### REQUIRED WORK
Omitting the pictures, restate all of the entries below exactly.

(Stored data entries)
**********

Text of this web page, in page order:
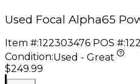
Used Focal Alpha65
Item #:122303476 POS #:
Condition:Used - Great
$249.99
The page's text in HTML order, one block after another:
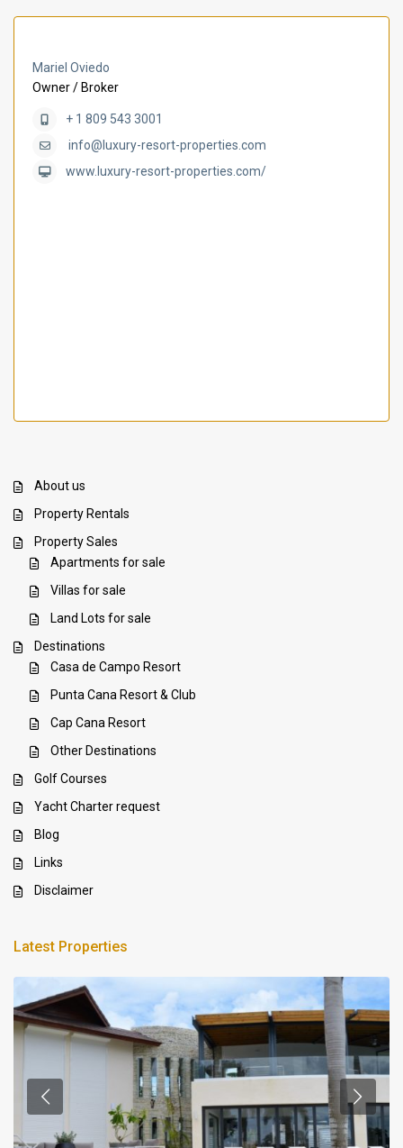
Mariel Oviedo
Owner / Broker
+ 1 809 543 3001
info@luxury-resort-properties.com
www.luxury-resort-properties.com/
About us
Property Rentals
Property Sales
Apartments for sale
Villas for sale
Land Lots for sale
Destinations
Casa de Campo Resort
Punta Cana Resort & Club
Cap Cana Resort
Other Destinations
Golf Courses
Yacht Charter request
Blog
Links
Disclaimer
Latest Properties
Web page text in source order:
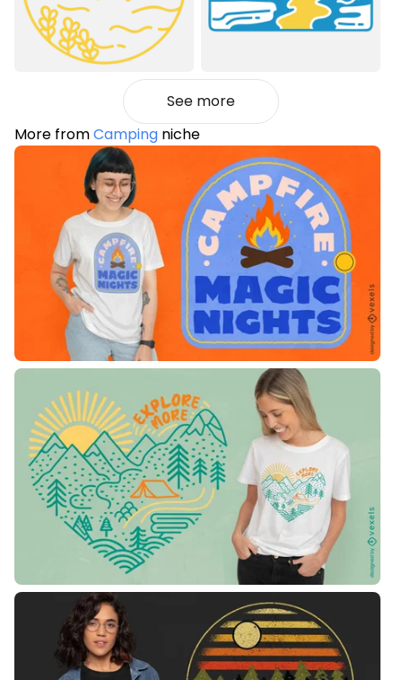
See more
More fromCamping niche
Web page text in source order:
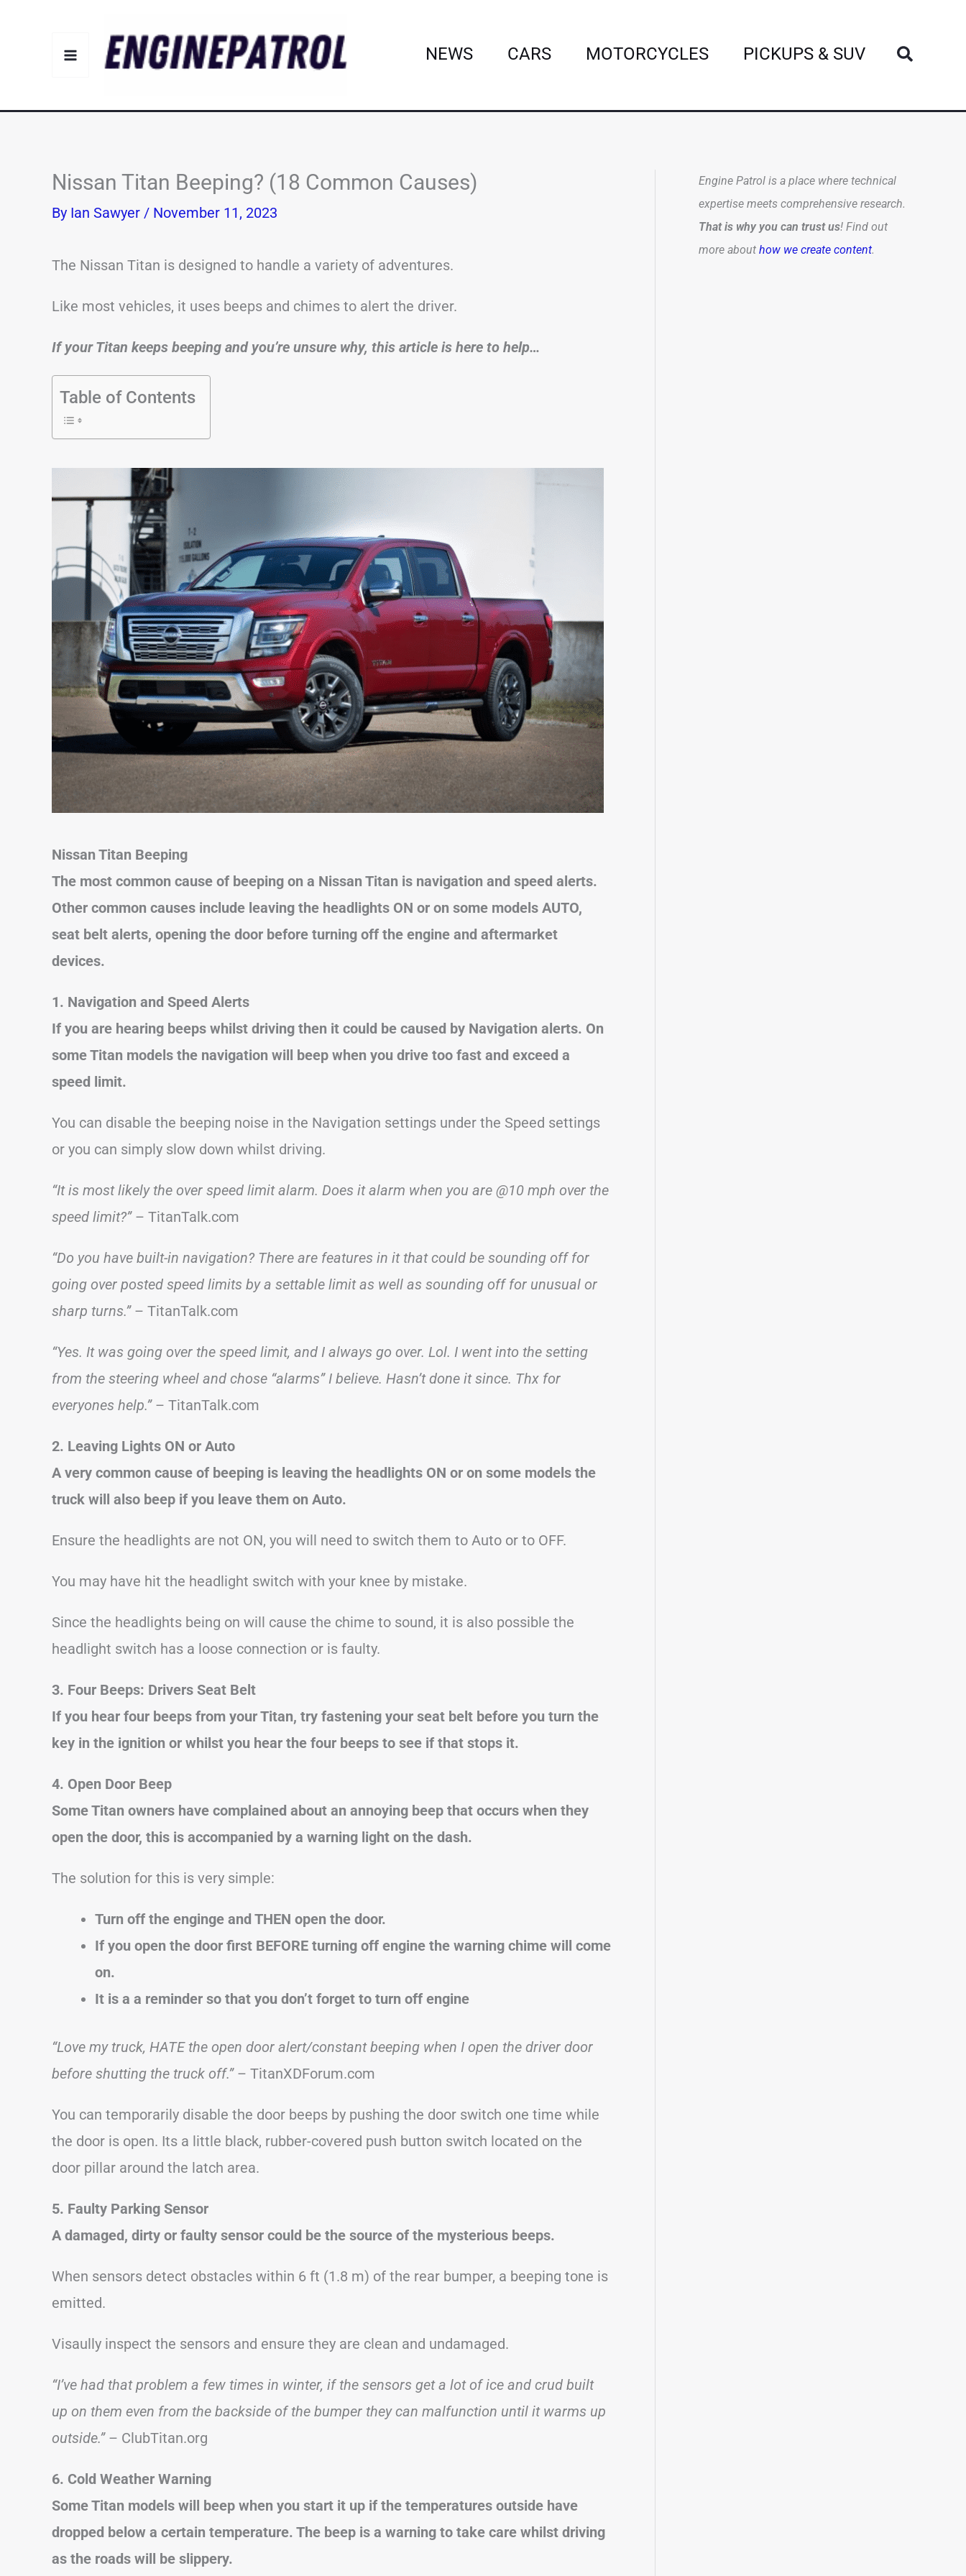
NEWS CARS MOTORCYCLES PICKUPS & SUV Search
Nissan Titan Beeping? (18 Common Causes)
By Ian Sawyer / November 11, 2023
The Nissan Titan is designed to handle a variety of adventures.
Like most vehicles, it uses beeps and chimes to alert the driver.
If your Titan keeps beeping and you’re unsure why, this article is here to help…
Table of Contents
Nissan Titan Beeping
The most common cause of beeping on a Nissan Titan is navigation and speed alerts.
Other common causes include leaving the headlights ON or on some models AUTO,
seat belt alerts, opening the door before turning off the engine and aftermarket
devices.
1. Navigation and Speed Alerts
If you are hearing beeps whilst driving then it could be caused by Navigation alerts. On
some Titan models the navigation will beep when you drive too fast and exceed a
speed limit.
You can disable the beeping noise in the Navigation settings under the Speed settings
or you can simply slow down whilst driving.
“It is most likely the over speed limit alarm. Does it alarm when you are @10 mph over the
speed limit?”– TitanTalk.com
“Do you have built-in navigation? There are features in it that could be sounding off for
going over posted speed limits by a settable limit as well as sounding off for unusual or
sharp turns.”– TitanTalk.com
“Yes. It was going over the speed limit, and I always go over. Lol. I went into the setting
from the steering wheel and chose “alarms” I believe. Hasn’t done it since. Thx for
everyones help.”– TitanTalk.com
2. Leaving Lights ON or Auto
A very common cause of beeping is leaving the headlights ON or on some models the
truck will also beep if you leave them on Auto.
Ensure the headlights are not ON, you will need to switch them to Auto or to OFF.
You may have hit the headlight switch with your knee by mistake.
Since the headlights being on will cause the chime to sound, it is also possible the
headlight switch has a loose connection or is faulty.
3. Four Beeps: Drivers Seat Belt
If you hear four beeps from your Titan, try fastening your seat belt before you turn the
key in the ignition or whilst you hear the four beeps to see if that stops it.
4. Open Door Beep
Some Titan owners have complained about an annoying beep that occurs when they
open the door, this is accompanied by a warning light on the dash.
The solution for this is very simple:
Turn off the enginge and THEN open the door.
If you open the door first BEFORE turning off engine the warning chime will come
on.
It is a a reminder so that you don’t forget to turn off engine
“Love my truck, HATE the open door alert/constant beeping when I open the driver door
before shutting the truck off.”– TitanXDForum.com
You can temporarily disable the door beeps by pushing the door switch one time while
the door is open. Its a little black, rubber-covered push button switch located on the
door pillar around the latch area.
5. Faulty Parking Sensor
A damaged, dirty or faulty sensor could be the source of the mysterious beeps.
When sensors detect obstacles within 6 ft (1.8 m) of the rear bumper, a beeping tone is
emitted.
Visaully inspect the sensors and ensure they are clean and undamaged.
“I’ve had that problem a few times in winter, if the sensors get a lot of ice and crud built
up on them even from the backside of the bumper they can malfunction until it warms up
outside.”– ClubTitan.org
6. Cold Weather Warning
Some Titan models will beep when you start it up if the temperatures outside have
dropped below a certain temperature. The beep is a warning to take care whilst driving
as the roads will be slippery.
Engine Patrol is a place where technical
expertise meets comprehensive research.
That is why you can trust us! Find out
more about how we create content.

**********

### RESPONSE
Text of this web page, in page order:
Used Focal Alpha65
Item #:122303476 POS #:
Condition:Used - Great
$249.99
The page's text in HTML order, one block after another:
Mariel Oviedo
Owner / Broker
+ 1 809 543 3001
info@luxury-resort-properties.com
www.luxury-resort-properties.com/
About us
Property Rentals
Property Sales
Apartments for sale
Villas for sale
Land Lots for sale
Destinations
Casa de Campo Resort
Punta Cana Resort & Club
Cap Cana Resort
Other Destinations
Golf Courses
Yacht Charter request
Blog
Links
Disclaimer
Latest Properties
Web page text in source order:
See more
More fromCamping niche
Web page text in source order:
NEWS CARS MOTORCYCLES PICKUPS & SUV Search
Nissan Titan Beeping? (18 Common Causes)
By Ian Sawyer / November 11, 2023
The Nissan Titan is designed to handle a variety of adventures.
Like most vehicles, it uses beeps and chimes to alert the driver.
If your Titan keeps beeping and you’re unsure why, this article is here to help…
Table of Contents
Nissan Titan Beeping
The most common cause of beeping on a Nissan Titan is navigation and speed alerts.
Other common causes include leaving the headlights ON or on some models AUTO,
seat belt alerts, opening the door before turning off the engine and aftermarket
devices.
1. Navigation and Speed Alerts
If you are hearing beeps whilst driving then it could be caused by Navigation alerts. On
some Titan models the navigation will beep when you drive too fast and exceed a
speed limit.
You can disable the beeping noise in the Navigation settings under the Speed settings
or you can simply slow down whilst driving.
“It is most likely the over speed limit alarm. Does it alarm when you are @10 mph over the
speed limit?”– TitanTalk.com
“Do you have built-in navigation? There are features in it that could be sounding off for
going over posted speed limits by a settable limit as well as sounding off for unusual or
sharp turns.”– TitanTalk.com
“Yes. It was going over the speed limit, and I always go over. Lol. I went into the setting
from the steering wheel and chose “alarms” I believe. Hasn’t done it since. Thx for
everyones help.”– TitanTalk.com
2. Leaving Lights ON or Auto
A very common cause of beeping is leaving the headlights ON or on some models the
truck will also beep if you leave them on Auto.
Ensure the headlights are not ON, you will need to switch them to Auto or to OFF.
You may have hit the headlight switch with your knee by mistake.
Since the headlights being on will cause the chime to sound, it is also possible the
headlight switch has a loose connection or is faulty.
3. Four Beeps: Drivers Seat Belt
If you hear four beeps from your Titan, try fastening your seat belt before you turn the
key in the ignition or whilst you hear the four beeps to see if that stops it.
4. Open Door Beep
Some Titan owners have complained about an annoying beep that occurs when they
open the door, this is accompanied by a warning light on the dash.
The solution for this is very simple:
Turn off the enginge and THEN open the door.
If you open the door first BEFORE turning off engine the warning chime will come
on.
It is a a reminder so that you don’t forget to turn off engine
“Love my truck, HATE the open door alert/constant beeping when I open the driver door
before shutting the truck off.”– TitanXDForum.com
You can temporarily disable the door beeps by pushing the door switch one time while
the door is open. Its a little black, rubber-covered push button switch located on the
door pillar around the latch area.
5. Faulty Parking Sensor
A damaged, dirty or faulty sensor could be the source of the mysterious beeps.
When sensors detect obstacles within 6 ft (1.8 m) of the rear bumper, a beeping tone is
emitted.
Visaully inspect the sensors and ensure they are clean and undamaged.
“I’ve had that problem a few times in winter, if the sensors get a lot of ice and crud built
up on them even from the backside of the bumper they can malfunction until it warms up
outside.”– ClubTitan.org
6. Cold Weather Warning
Some Titan models will beep when you start it up if the temperatures outside have
dropped below a certain temperature. The beep is a warning to take care whilst driving
as the roads will be slippery.
Engine Patrol is a place where technical
expertise meets comprehensive research.
That is why you can trust us! Find out
more about how we create content.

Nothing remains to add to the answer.